На ватных ногах она побрела по коридору, со стыдом запихав в сумочку разодранные в клочья колготки. Дверь была приоткрыта, и Кейт могла бы шагнуть внутрь, туда, где принимал душ вокалист, но мельчайшие крохи гордости заставили пройти мимо и выскочить из его номера.
Нет, она не жалела о случившемся прошлой ночью. Кейт хотела и сделала это осознанно, но его поведение, изменившееся утром, словно по щелчку.
Что она сделала не так?
Что значил этот ледяной взгляд? Последний, что он кинул в ее сторону. Почти безразлично, словно потерял любой интерес к ней после случившегося.
»…не накручивай.»
Услышит ли она снова эти слова от Дамиано или всё вправду так, как видит ситуацию ее измученное сознание?
Колесики чемодана равномерно стучали по бетонным плитам, а вместе с этим стуком в голове, словно молоточком опускались и поднимались сомнения.
Какая-то беспечная наивность подкашивала ноги. И хотелось выть от собственной глупости вот уже два дня.

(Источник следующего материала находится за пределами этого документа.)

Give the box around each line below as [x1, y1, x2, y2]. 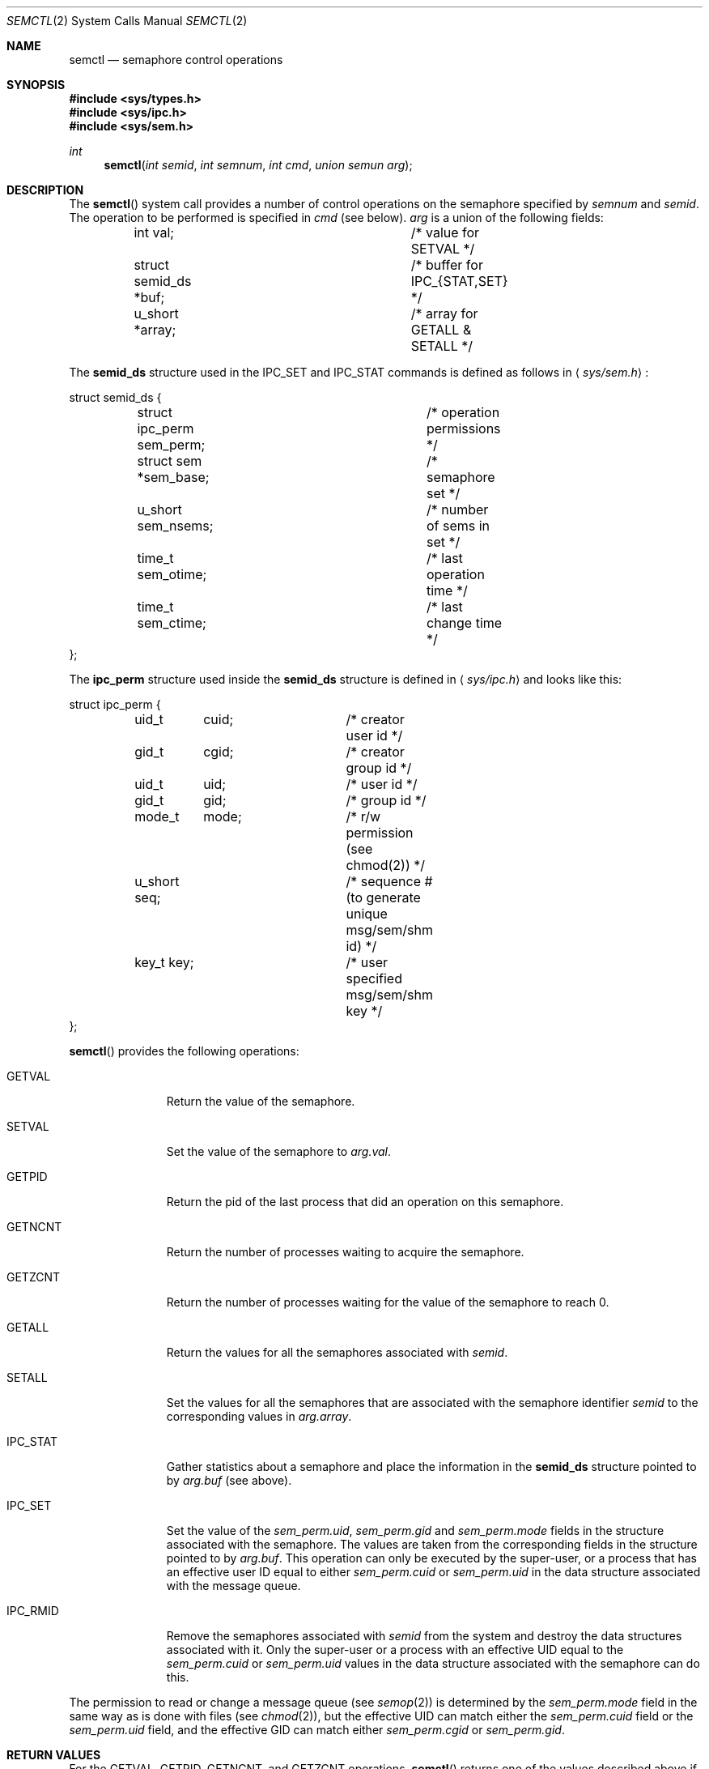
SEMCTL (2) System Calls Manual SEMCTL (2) [6, 14, 248, 28]
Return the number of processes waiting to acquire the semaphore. [166, 1245, 524, 1259]
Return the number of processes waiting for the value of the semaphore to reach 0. [166, 1295, 609, 1309]
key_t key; [134, 954, 194, 970]
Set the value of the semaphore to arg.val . [166, 1145, 392, 1158]
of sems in [426, 518, 490, 534]
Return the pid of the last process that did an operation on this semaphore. [166, 1195, 564, 1208]
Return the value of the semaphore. [166, 1094, 355, 1108]

Глаза сквозь пелену раздумий наблюдали за погрузкой чемоданов, различая лишь стоящего в метре Дамиано.
Он улыбается, и его горьковатые губы изгибаются в выученном наизусть оскале. Нет, вокалист улыбается не ей, он глядит на горящие посадочные фары снижающегося по глиссаде лайнера.

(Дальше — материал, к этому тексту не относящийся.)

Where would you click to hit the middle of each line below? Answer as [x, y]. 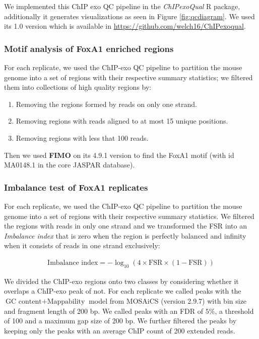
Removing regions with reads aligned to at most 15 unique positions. [122, 121]
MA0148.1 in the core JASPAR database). [70, 165]
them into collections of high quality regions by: [78, 87]
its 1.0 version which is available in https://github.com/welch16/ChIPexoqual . [125, 26]
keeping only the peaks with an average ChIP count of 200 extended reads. [120, 330]
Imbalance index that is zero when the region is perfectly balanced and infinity [125, 235]
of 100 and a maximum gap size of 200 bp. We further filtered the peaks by [120, 321]
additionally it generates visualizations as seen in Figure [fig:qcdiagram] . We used [129, 16]

О чем думает он в этот момент? Вероятно, о новой песне. Быть может, о предстоящем выступлении или интервью. Но точно не о ней…
Дождик заметно затихает, и вот на землю падают последние крупные капли, растекаясь по взлетной полосе и соединяясь с небольшими лужами под ногами.
А над головами — прощальные серые тучи. Вот так провожает ребят Голландия. Поднявшийся прохладный ветерок треплет волосы, спутывает длинные пряди на затылке вокалиста, а серые глаза брюнетки мечтательно наблюдают, как его рука раздраженно откидывает непослушные кудри назад, не замечая, что остальные ребята уже давно поднялись на борт.
Шоколадные радужки устремляются на девушку. Кутают, словно в вязаный плед, своей растекающейся нежностью. И все переживания затихают внутри, замирают глубоко под кожей, теряясь где-то в его ресницах.
Мягкие огни аэропорта ложатся на все еще влажные от недавно прошедшего дождичка скулы, подтапливая их острые края, делая их нежнее.
— Кейт, — тихонько зовет он, вынуждая поднять покрасневшие глаза.
И она поднимает.
Смотрит так же нежно и по-родному, словно прямо сейчас подойдет и обнимет. Крепко-крепко, забыв об утренней обиде и все еще не высохших слезинках в уголках глаз.
Ветерочек нежным своим касанием раскидывает по застывшему воздуху ее кудрявые волосы, и вокалист мечтает сейчас оказаться ближе, чтобы вдохнуть этот сладковатый аромат, которым наполнилось всё вокруг.
— Да? — несмело откликается девушка, услышав своё имя, и голосок подрагивает. Случайный прохожий мог бы сказать, что от ночной прохлады…
Но музыкант слышал и боль от обиды, и нотки усталости в голосе, при которых сердце щемило от желания прижать девушку к себе и успокоить, извиниться за утренние слова и грубость.
Однако обветренные губы вновь произносят совсем другое.
— Опять витаешь где-то, — тихо сказал Дамиано, мягко улыбнувшись краешком рта.
Кейт настороженно отвела взгляд, окидывая им кучку смеющихся людей. Так далеко, возле двери в здание аэропорта, но их искреннее веселье чувствовалось даже сквозь десятки метров, заполненные тяжелым воздухом.
Она смотрит и не видит. Ни здания. Ни людей.
Мысленно она всё ещё лежит в той кровати, где вокалист оставил ее утром. Словно прикованная невидимыми цепями страхов и сомнений, не находя сил, чтобы сорвать их со своих отекших запястьев.